What to work on: The records below must be returned exactly, with every picture left out.

++++ Stored data

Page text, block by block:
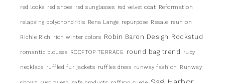
red looks red shoes red sunglasses red velvet coat Reformation
relapsing polychondritis Rena Lange repurpose Resale reunion
Richie Rich rich winter colors Robin Baron Design Rockstud
romantic blouses ROOFTOP TERRACE round bag trend ruby
necklace ruffled fur jackets ruffles dress runway fashion Runway
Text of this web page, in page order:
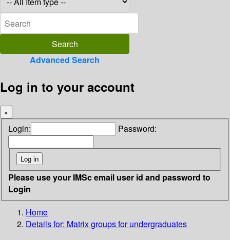
Advanced Search
Log in to your account
×
Login: Password:
Please use your IMSc email user id and password to
Login
Home
Details for: Matrix groups for undergraduates
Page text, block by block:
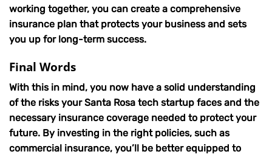
working together, you can create a comprehensive
insurance plan that protects your business and sets
you up for long-term success.
Final Words
With this in mind, you now have a solid understanding
of the risks your Santa Rosa tech startup faces and the
necessary insurance coverage needed to protect your
future. By investing in the right policies, such as
commercial insurance, you’ll be better equipped to
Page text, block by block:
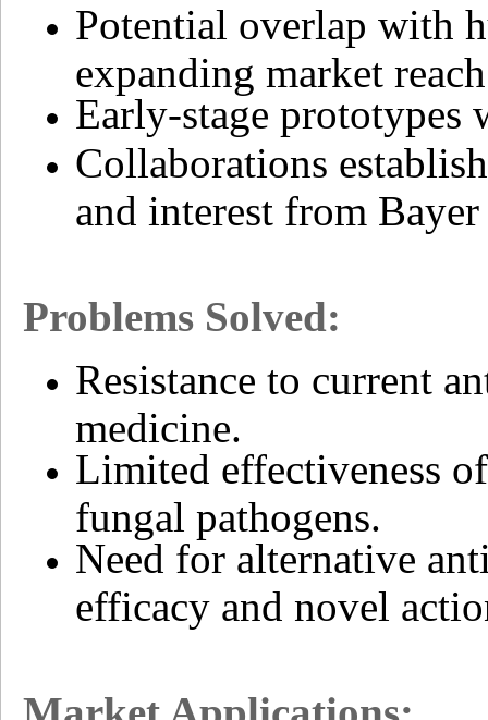
Potential overlap with
expanding market
Early-stage prototypes
Collaborations
and interest from
Problems Solved:
Resistance to current
medicine.
Limited effectiveness
fungal pathogens.
Need for alternative
efficacy and novel
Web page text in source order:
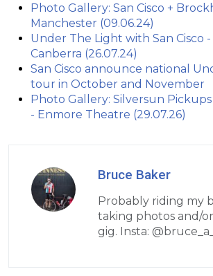
Photo Gallery: San Cisco +
Manchester (09.06.24)
Under The Light with San Cisco
Canberra (26.07.24)
San Cisco announce national
tour in October and November
Photo Gallery: Silversun Pickups
- Enmore Theatre (29.07.26)
Bruce Baker
Probably riding my
taking photos and/
gig. Insta:
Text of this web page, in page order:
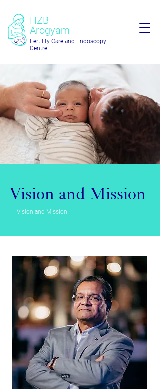
HZB
Arogyam
Fertility Care and Endoscopy
Centre
Vision and Mission
Vision and Mission
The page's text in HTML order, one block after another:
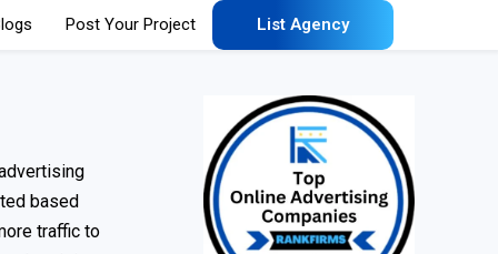
Post Your Project List Agency
based
traffic to
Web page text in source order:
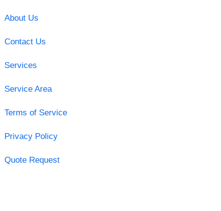
About Us
Contact Us
Services
Service Area
Terms of Service
Privacy Policy
Quote Request
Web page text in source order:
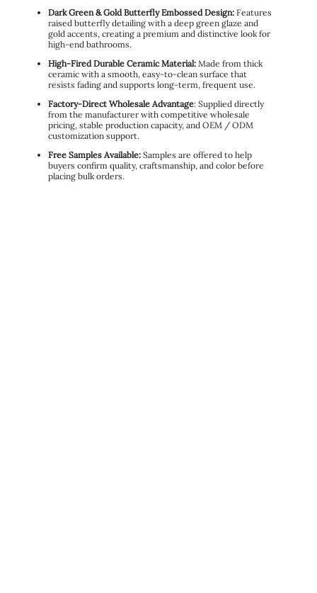
Dark Green & Gold Butterfly Embossed Design: Features
raised butterfly detailing with a deep green glaze and
gold accents, creating a premium and distinctive look for
high-end bathrooms.
High-Fired Durable Ceramic Material: Made from thick
ceramic with a smooth, easy-to-clean surface that
resists fading and supports long-term, frequent use.
Factory-Direct Wholesale Advantage: Supplied directly
from the manufacturer with competitive wholesale
pricing, stable production capacity, and OEM / ODM
customization support.
Free Samples Available: Samples are offered to help
buyers confirm quality, craftsmanship, and color before
placing bulk orders.
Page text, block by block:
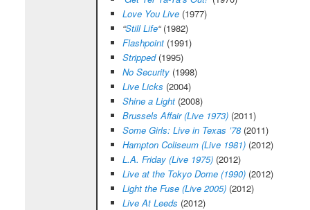
Love You Live(1977)
“Still Life“(1982)
Flashpoint(1991)
Stripped(1995)
No Security(1998)
Live Licks (2004)
Shine a Light(2008)
Brussels Affair (Live 1973)(2011)
Some Girls: Live in Texas ’78(2011)
Hampton Coliseum (Live 1981)(2012)
L.A. Friday (Live 1975)(2012)
Live at the Tokyo Dome (1990)(2012)
Light the Fuse (Live 2005)(2012)
Live At Leeds (2012)
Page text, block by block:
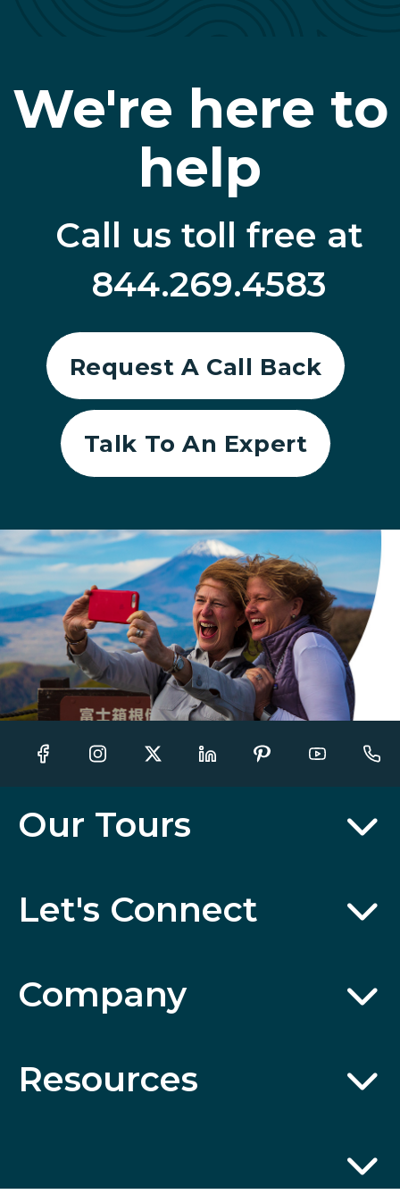
We're here to
help
Call us toll free at
844.269.4583
Request A Call Back
Talk To An Expert
Our Tours
Let's Connect
Company
Resources
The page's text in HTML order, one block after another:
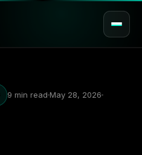
9 min read May 28, 2026
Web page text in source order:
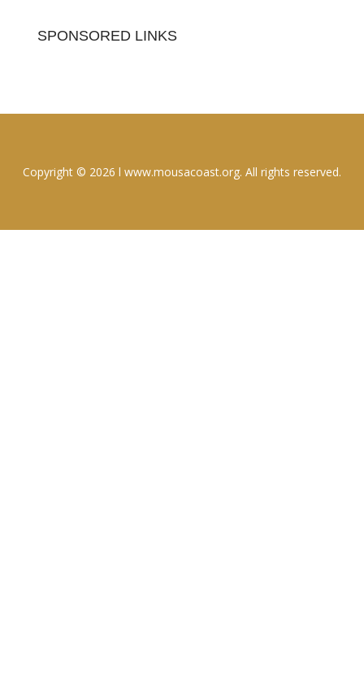
SPONSORED LINKS
Copyright © 2026 l www.mousacoast.org. All rights reserved.
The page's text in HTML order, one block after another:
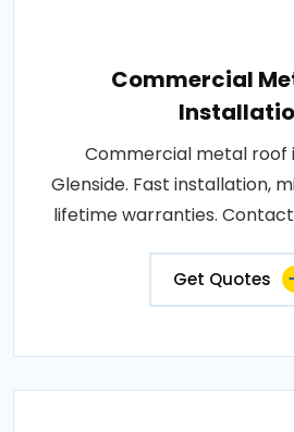
Commercial
Commercial metal roof
Glenside. Fast installation,
lifetime warranties.
Get Quotes
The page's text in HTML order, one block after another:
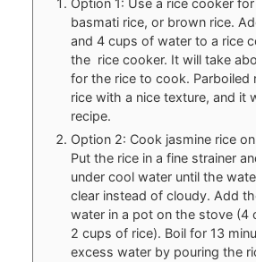
Option 1: Use a rice cooker
basmati rice, or brown rice.
and 4 cups of water to a rice
the rice cooker. It will take
for the rice to cook. Parboiled
rice with a nice texture, and it
recipe.
Option 2: Cook jasmine rice
Put the rice in a fine strainer
under cool water until the
clear instead of cloudy. Add
water in a pot on the stove (4
2 cups of rice). Boil for 13
excess water by pouring the
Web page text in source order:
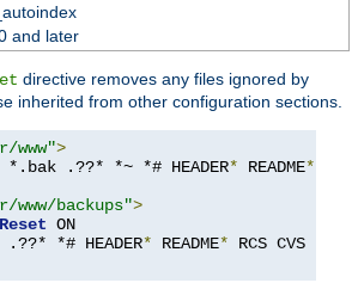
and later
directive removes any files ignored by
inherited from other configuration sections.
www">
*.bak .??* *~ *# HEADER* README*
www/backups">
ON
.??* *# HEADER* README* RCS CVS
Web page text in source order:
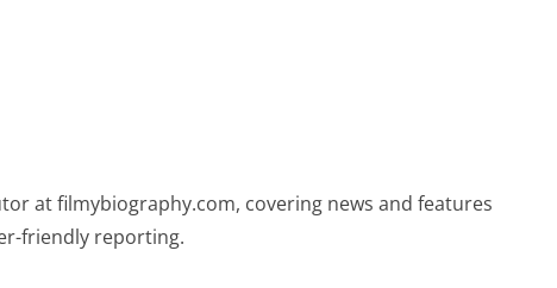
at filmybiography.com, covering news and features
friendly reporting.
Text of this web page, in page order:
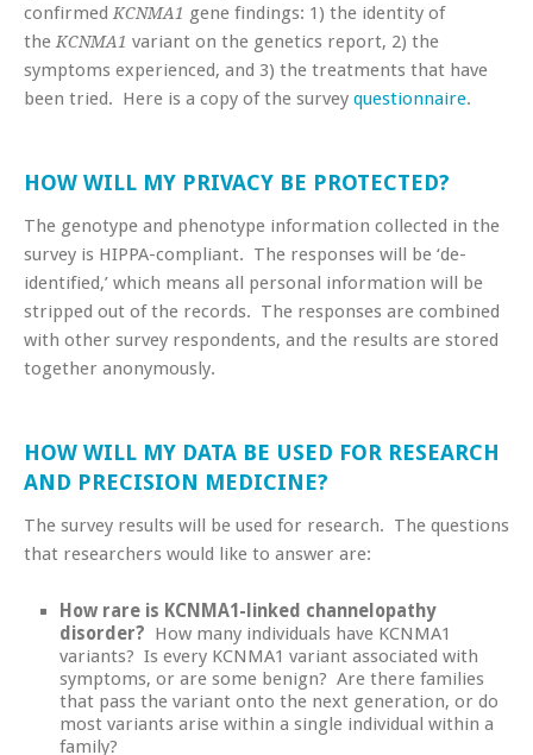
confirmedKCNMA1 gene findings: 1) the identity of
theKCNMA1 variant on the genetics report, 2) the
symptoms experienced, and 3) the treatments that have
been tried. Here is a copy of the survey questionnaire.
HOW WILL MY PRIVACY BE PROTECTED?
The genotype and phenotype information collected in the
survey is HIPPA-compliant. The responses will be ‘de-
identified,’ which means all personal information will be
stripped out of the records. The responses are combined
with other survey respondents, and the results are stored
together anonymously.
HOW WILL MY DATA BE USED FOR RESEARCH
AND PRECISION MEDICINE?
The survey results will be used for research. The questions
that researchers would like to answer are:
How rare is KCNMA1-linked channelopathy
disorder? How many individuals have KCNMA1
variants? Is every KCNMA1 variant associated with
symptoms, or are some benign? Are there families
that pass the variant onto the next generation, or do
most variants arise within a single individual within a
family?

++++++++

Reply:
Page text, block by block:
red looks red shoes red sunglasses red velvet coat Reformation
relapsing polychondritis Rena Lange repurpose Resale reunion
Richie Rich rich winter colors Robin Baron Design Rockstud
romantic blouses ROOFTOP TERRACE round bag trend ruby
necklace ruffled fur jackets ruffles dress runway fashion Runway
Text of this web page, in page order:
Advanced Search
Log in to your account
×
Login: Password:
Please use your IMSc email user id and password to
Login
Home
Details for: Matrix groups for undergraduates
Page text, block by block:
working together, you can create a comprehensive
insurance plan that protects your business and sets
you up for long-term success.
Final Words
With this in mind, you now have a solid understanding
of the risks your Santa Rosa tech startup faces and the
necessary insurance coverage needed to protect your
future. By investing in the right policies, such as
commercial insurance, you’ll be better equipped to
Page text, block by block:
Potential overlap with
expanding market
Early-stage prototypes
Collaborations
and interest from
Problems Solved:
Resistance to current
medicine.
Limited effectiveness
fungal pathogens.
Need for alternative
efficacy and novel
Web page text in source order:
Photo Gallery: San Cisco +
Manchester (09.06.24)
Under The Light with San Cisco
Canberra (26.07.24)
San Cisco announce national
tour in October and November
Photo Gallery: Silversun Pickups
- Enmore Theatre (29.07.26)
Bruce Baker
Probably riding my
taking photos and/
gig. Insta:
Text of this web page, in page order:
HZB
Arogyam
Fertility Care and Endoscopy
Centre
Vision and Mission
Vision and Mission
The page's text in HTML order, one block after another:
Post Your Project List Agency
based
traffic to
Web page text in source order:
About Us
Contact Us
Services
Service Area
Terms of Service
Privacy Policy
Quote Request
Web page text in source order:
Dark Green & Gold Butterfly Embossed Design: Features
raised butterfly detailing with a deep green glaze and
gold accents, creating a premium and distinctive look for
high-end bathrooms.
High-Fired Durable Ceramic Material: Made from thick
ceramic with a smooth, easy-to-clean surface that
resists fading and supports long-term, frequent use.
Factory-Direct Wholesale Advantage: Supplied directly
from the manufacturer with competitive wholesale
pricing, stable production capacity, and OEM / ODM
customization support.
Free Samples Available: Samples are offered to help
buyers confirm quality, craftsmanship, and color before
placing bulk orders.
Page text, block by block:
Love You Live(1977)
“Still Life“(1982)
Flashpoint(1991)
Stripped(1995)
No Security(1998)
Live Licks (2004)
Shine a Light(2008)
Brussels Affair (Live 1973)(2011)
Some Girls: Live in Texas ’78(2011)
Hampton Coliseum (Live 1981)(2012)
L.A. Friday (Live 1975)(2012)
Live at the Tokyo Dome (1990)(2012)
Light the Fuse (Live 2005)(2012)
Live At Leeds (2012)
Page text, block by block:
We're here to
help
Call us toll free at
844.269.4583
Request A Call Back
Talk To An Expert
Our Tours
Let's Connect
Company
Resources
The page's text in HTML order, one block after another:
9 min read May 28, 2026
Web page text in source order:
SPONSORED LINKS
Copyright © 2026 l www.mousacoast.org. All rights reserved.
The page's text in HTML order, one block after another:
Commercial
Commercial metal roof
Glenside. Fast installation,
lifetime warranties.
Get Quotes
The page's text in HTML order, one block after another:
Option 1: Use a rice cooker
basmati rice, or brown rice.
and 4 cups of water to a rice
the rice cooker. It will take
for the rice to cook. Parboiled
rice with a nice texture, and it
recipe.
Option 2: Cook jasmine rice
Put the rice in a fine strainer
under cool water until the
clear instead of cloudy. Add
water in a pot on the stove (4
2 cups of rice). Boil for 13
excess water by pouring the
Web page text in source order:
and later
directive removes any files ignored by
inherited from other configuration sections.
www">
*.bak .??* *~ *# HEADER* README*
www/backups">
ON
.??* *# HEADER* README* RCS CVS
Web page text in source order:
at filmybiography.com, covering news and features
friendly reporting.
Text of this web page, in page order:
confirmedKCNMA1 gene findings: 1) the identity of
theKCNMA1 variant on the genetics report, 2) the
symptoms experienced, and 3) the treatments that have
been tried. Here is a copy of the survey questionnaire.
HOW WILL MY PRIVACY BE PROTECTED?
The genotype and phenotype information collected in the
survey is HIPPA-compliant. The responses will be ‘de-
identified,’ which means all personal information will be
stripped out of the records. The responses are combined
with other survey respondents, and the results are stored
together anonymously.
HOW WILL MY DATA BE USED FOR RESEARCH
AND PRECISION MEDICINE?
The survey results will be used for research. The questions
that researchers would like to answer are:
How rare is KCNMA1-linked channelopathy
disorder? How many individuals have KCNMA1
variants? Is every KCNMA1 variant associated with
symptoms, or are some benign? Are there families
that pass the variant onto the next generation, or do
most variants arise within a single individual within a
family?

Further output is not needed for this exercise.